On the stand, three Syrian survivors of Syrian prisons will testify openly. Among them, Mazen Darwish, Syrian lawyer and human rights defender, representative of the SCM, the Syrian Center for Media and Freedom of Expression, in exile in Paris. The man spent three years and eight months in Syrian jails. Like Mazen and Patrick Dabbagh, he was locked up and tortured in Mezzeh: “After days and days of daily torture, they thought I was dead and put me in the hangar“.

Mazen Darwish was personally questioned by one of the three accused, Jamil Hassan, Bashar Al Assad’s inner circle: “Before starting to torture me, he said to me: “So, are you doing the documentation to take us to The Hague? There, I understood, it was a way of taking revenge, a way of destroying people and killing the opposition. There was not a moment in the course of the day that was not the subject of suffering and torture.

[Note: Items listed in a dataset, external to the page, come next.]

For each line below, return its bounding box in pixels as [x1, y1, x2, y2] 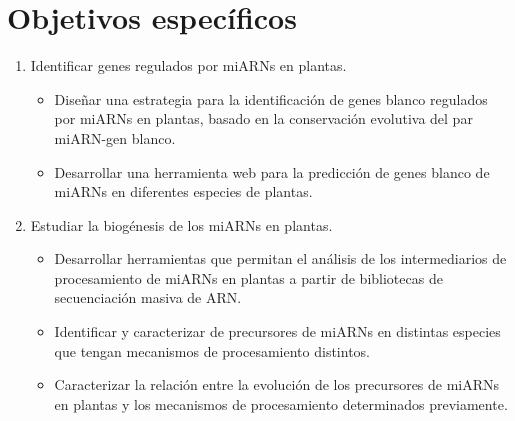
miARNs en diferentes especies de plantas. [54, 181, 313, 202]
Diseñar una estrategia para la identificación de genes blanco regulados [54, 88, 488, 109]
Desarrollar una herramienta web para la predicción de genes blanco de [54, 161, 490, 182]
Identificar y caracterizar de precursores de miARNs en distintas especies [54, 321, 501, 342]
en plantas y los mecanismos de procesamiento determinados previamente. [54, 393, 508, 414]
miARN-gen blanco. [54, 127, 176, 148]
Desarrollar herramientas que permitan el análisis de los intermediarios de [54, 248, 507, 269]
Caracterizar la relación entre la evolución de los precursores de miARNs [54, 374, 500, 395]
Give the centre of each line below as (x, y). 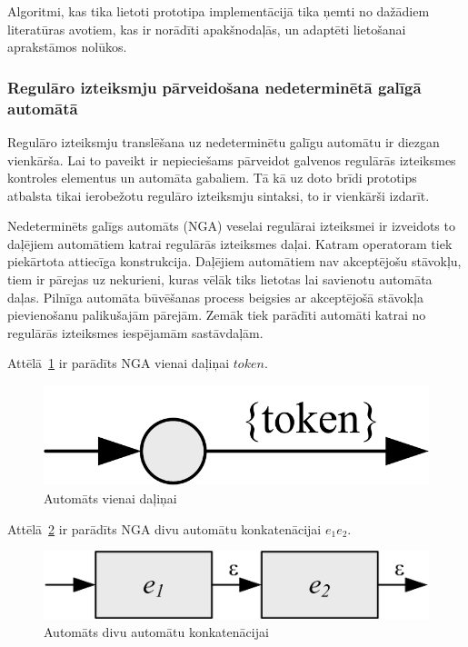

Mazen Darwish is due to testify in court these days. The lawyer is delighted that the trial will be translated into Arabic for the public: “It’s very important, justice is not just the verdict. Justice is the entire process. Translating the entire trial is very important so that the new generation in Syria learns what really happened“. In total, in recent years, eleven arrest warrants have been issued by the French justice system against Syrian dignitaries.